Pablo Casado y Teodoro García Egea. | Europa Press

Uno de los vídeos humorísticos que más circula por internet es el de la escena en la que Hitler, interpretado por Bruno Ganz en El Hundimiento (2004), se muestra todavía esperanzado en el búnker de la cancillería de Berlín, hasta que sus generales, nerviosos y amedrentados, por fin se atreven a decirle que sus planes son fantasías, que los soviéticos están a las puertas y que está todo perdido. En ese momento, Hitler estalla en gritos e improperios achacando la culpa a todos menos a él. Una escena que se ha utilizado con subtítulos para parodiar todo tipo de situaciones, como aquella ocasión en la que Hitler confía en que en la temporada 7 por fin quedará bien explicada la trama de la serie Perdidos, momento en el que los que le rodean se ven en la tesitura de decirle que no habrá próxima temporada, que todo ha acabado como está. Hitler, indignado, se lamenta de haber estado tantos años viendo la serie para que esta terminara en una metáfora cutre. La escena, en cualquiera de sus versiones, alude a los líderes que no asumen la realidad más evidente, y de cómo se resisten a una caída que todos menos ellos dan por segura.

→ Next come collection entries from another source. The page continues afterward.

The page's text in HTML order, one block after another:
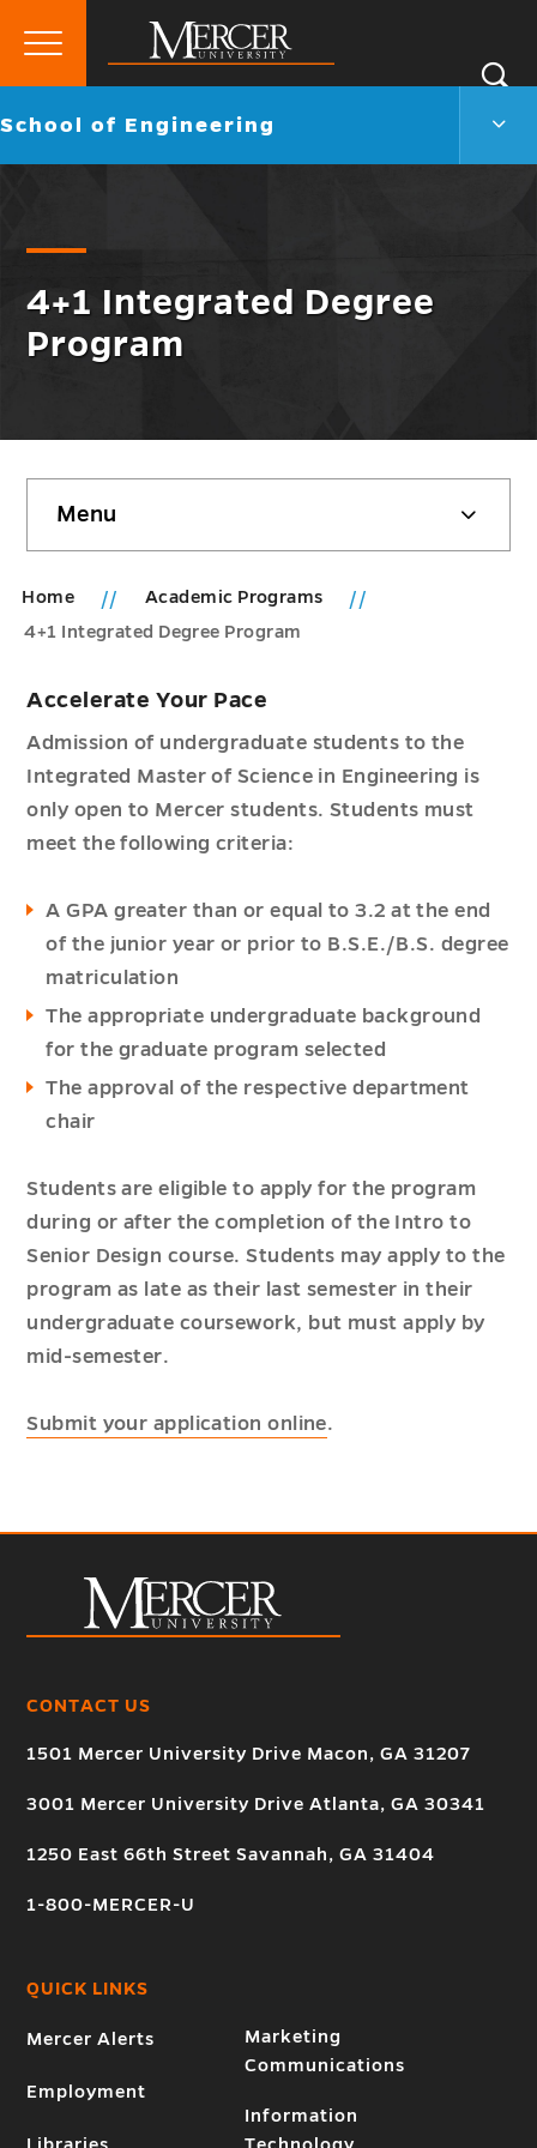
Mercer
University
Primary
Go
School of Engineering
4+1 Integrated Degree
Program
sidebar
Menu
Home
Academic Programs
4+1 Integrated Degree Program
Accelerate Your Pace
Admission of undergraduate students to the
Integrated Master of Science in Engineering is
only open to Mercer students. Students must
meet the following criteria:
A GPA greater than or equal to 3.2 at the end
of the junior year or prior to B.S.E./B.S. degree
matriculation
The appropriate undergraduate background
for the graduate program selected
The approval of the respective department
chair
Students are eligible to apply for the program
during or after the completion of the Intro to
Senior Design course. Students may apply to the
program as late as their last semester in their
undergraduate coursework, but must apply by
mid-semester.
Submit your application online.
CONTACT US
1501 Mercer University Drive Macon, GA 31207
3001 Mercer University Drive Atlanta, GA 30341
1250 East 66th Street Savannah, GA 31404
1-800-MERCER-U
QUICK LINKS
Mercer Alerts
Employment
Marketing
Communications
Information

El caso de Hitler es paradigmático en su crueldad y dramatismo, y en su propia dimensión, difícilmente trasladable a otros escenarios. Pero ahí estaba el pasado verano Ashraf Ghani, el presidente de Afganistán, quien, con los talibanes a las puertas de su palacio tras ir tomando todo el país, se negaba a aceptar la realidad y creía tener opciones de repeler el asalto talibán y recuperar parte del control del país. Fue el último, no en enterarse, pero sí en asumirlo, y, en el caso de Ghani, no es difícil comprender algunas de las razones que le nublaban el juicio. No se trata de que estuviera bien o mal asesorado, sino de la complejidad de asimilar que un esfuerzo personal y académico de décadas, que había llevado a este antropólogo a convertirse en uno de los expertos mundiales en nation building, hubiera fracasado sin paliativos en la práctica. De repente, todo el sentido de su biografía quedaba retratado y disuelto. ¿Cómo no oponerse con uñas y dientes a que eso suceda? ¿Cómo no compadecerse de su inopia voluntaria? No veía la realidad porque no quería verla. Porque, hasta cierto punto, no podía aceptarla.

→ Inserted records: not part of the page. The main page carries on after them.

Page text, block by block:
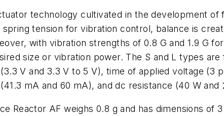
technology cultivated in the development
spring tension for vibration control, balance is
with vibration strengths of 0.8 G and 1.9 G
size or vibration power. The S and L types
V and 3.3 V to 5 V), time of applied voltage (3
mA and 60 mA), and dc resistance (40 W and
Reactor AF weighs 0.8 g and has dimensions
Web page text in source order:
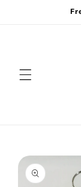
Skip to
product
information

Las vocaciones políticas suelen ser tempranas y absolutas. Han de ser así para sobrellevar una actividad con una sobreexposición mediática ingrata y agotadora, con unas jornadas tan intensas y unas renuncias personales tan evidentes -y, se diga lo que se diga, unos sueldos relativamente bajos en los puestos altos-. Tal es así, que cuesta creerse a aquellos líderes que renuncian y, aparentemente, cambian de vida de forma radical. Es lo que anunció el hasta hace poco canciller austriaco, el treintañero Sebastian Kurz, quien, cazado en un caso de corrupción, dijo que abandonaba la jefatura de Gobierno, la de su partido y la política. Quizá sea sincero, pero queda la sospecha de que quien ha sido ministro de Exteriores con 27 años, vuelve a los cuarteles de invierno para preparar, algún día, su regreso en mejores condiciones. Si hasta Napoleón se hizo coronar emperador de la remota isla de Santa Helena, en el Atlántico Sur, en su vieja idea legitimista, incapaz de asumir su condición de desterrado sin poder.

Existe una incomprensión generalizada ante los motivos que llevaron a Pablo Casado a resistirse dimitir como presidente del Partido Popular a partir de determinado momento de fuego amigo. Pero sus razones no son tan extrañas, porque vista su vida, sus tempranas vocación e implicación, lo que se le pide no es solo que abandone un cargo político, sino que renuncie al sentido que ha dado impulso a su vida hasta ahora y encuentre uno nuevo. Y eso no es cualquier cosa.